Muchová was far from her best against Nosková. Her forehand, such a devastating weapon against Gauff and Osaka, malfunctioned badly — especially in the first set when she made 12 errors with it. She was similarly dominated in the second set, and only came back into it when Nosková started to tighten. How well Muchová started to play at that point only underlined how off her game she’d been for most of the rest of it.

“I think I started really slow today,” a still devastated Muchová said in a news conference about an hour and a half after leaving Centre Court.

“I think today was one of my worst matches, I would say, from this tournament. I think I played better the other matches, definitely.”

By the same token, she has come an incredible distance in a short space of time. Across two interviews at Wimbledon in 2024 and 2025, she reflected on the particular agonies of tennis when it comes to recovering from injuries. In 2024, she said that “tennis is a cruel sport,” in the context of drawing Paula Badosa, another player who has been beset by injuries but has been as high as world No. 2,  in the first round of only her second tournament back after wrist surgery.

Last year, as she contemplated surgery on the other wrist, and tried to come to terms with a defeat in which she could only slice her backhand, Muchová, suffering with a bad sore throat, said: “I felt it’s not that difficult, but then when I need that shot, when someone approached the net and I need to play fast and I cannot, then I’m like, ‘s–––, I need it now.’”

Following that wrist surgery in 2024, Muchová initially couldn’t get out of bed or brush her teeth.

A couple of years on, with things clicking with new coach Sven Groeneveld, and a career-high ranking of No. 6 coming her way on Monday, she’s in a far, far healthier position. If she can stay fit, then there’s no reason she can’t keep pushing to reach the sharp end of Slams.

But none of that was front of mind for Muchová on Saturday, when she fought back her tears as she thanked her team for putting up with her these last few weeks. Nor will it be when she thinks back to those three break points at 0-0 in the third set, and wonders whether on the third one she could have done more with one or two of the forehands she hit.

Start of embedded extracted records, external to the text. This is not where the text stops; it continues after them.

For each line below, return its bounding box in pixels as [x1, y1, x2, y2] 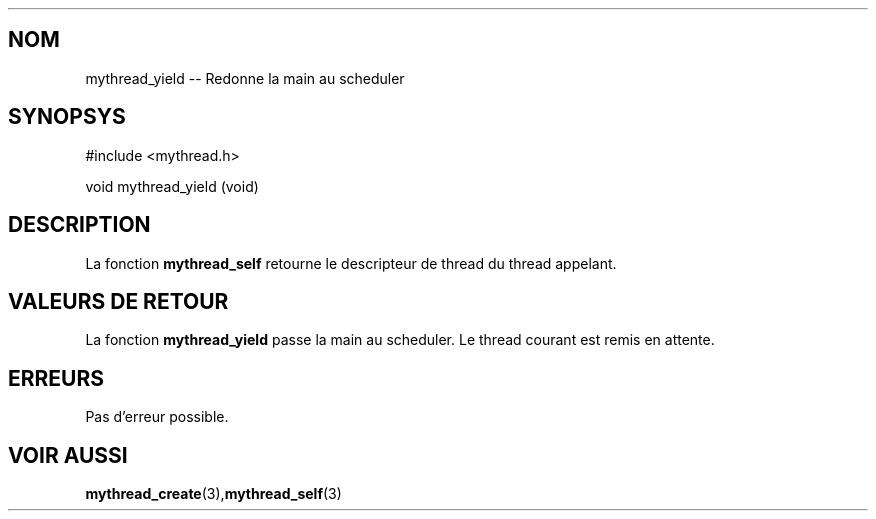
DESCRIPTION [8, 212, 151, 238]
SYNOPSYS [8, 104, 126, 130]
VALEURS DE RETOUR [8, 288, 229, 314]
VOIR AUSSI [8, 442, 128, 468]
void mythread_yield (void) [85, 177, 259, 195]
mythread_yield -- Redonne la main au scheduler [85, 69, 405, 87]
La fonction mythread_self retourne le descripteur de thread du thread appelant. [85, 254, 617, 272]
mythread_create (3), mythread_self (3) [85, 485, 342, 503]

“If I had one regret, I would say in the first game of the third set when I had advantage, I had the forehand when I wanted to go down the line and I hit it back cross, and then she smashed it,” Muchová said.

“If I get that lead, 1-0, it would definitely feel different for me to start the set that way, but it didn’t happen.” Nosková called the game “the key point” of the match in her news conference and said the set would not have been the same had she lost it.

Muchová said she’d take a few days to get over the defeat, but that overall reaching the final was a great achievement. Whatever happens from here, Saturday was a reminder of the cruelty of a Grand final — even if the flavor of the loss was entirely different from a year earlier.